SF. PAUL, Minn. (AP) — Federal immigration agents opened a door and detained a U.S. citizen in his Minnesota home at gunpoint without a warrant, then led him down the street in his underwear in subfreezing conditions, according to his family and videos reviewed by The Associated Press.
ChongLy “Scott” Thao told the AP that his daughter-in-law alerted him Sunday afternoon that U.S. Immigration and Customs Enforcement agents were knocking on the door of his residence in St. Paul. He told her not to open it. Masked agents then forced their way in and pointed guns at the family, yelling at them, Thao recalled.
“I was shaking,” he said. “They didn’t present any warrant, they just broke down the door.”

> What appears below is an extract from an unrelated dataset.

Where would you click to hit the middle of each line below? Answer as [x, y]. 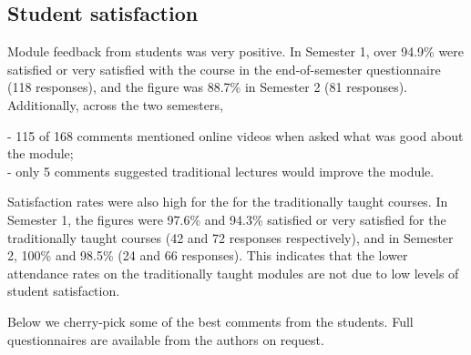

Amid a massive surge of federal agents into the Twin Cities, immigration authorities are facing backlash from residents and local leaders over warrantless arrests, violent clashes with protesters and the fatal shooting of mother of three Renee Good.
“ICE is not doing what they say they are doing,” said the mayor of St. Paul Kaohly Her, a Hmong American, in a statement about Thao’s arrest. “They’re not going after hardened criminals. They’re going after anyone and everyone in their path. It’s unacceptable and un-American.”
The meeting is filmed
Thao, who has been a U.S. citizen for decades, said that while being detained, he asked his daughter-in-law to find his ID, but the agents told him they didn’t want to see it.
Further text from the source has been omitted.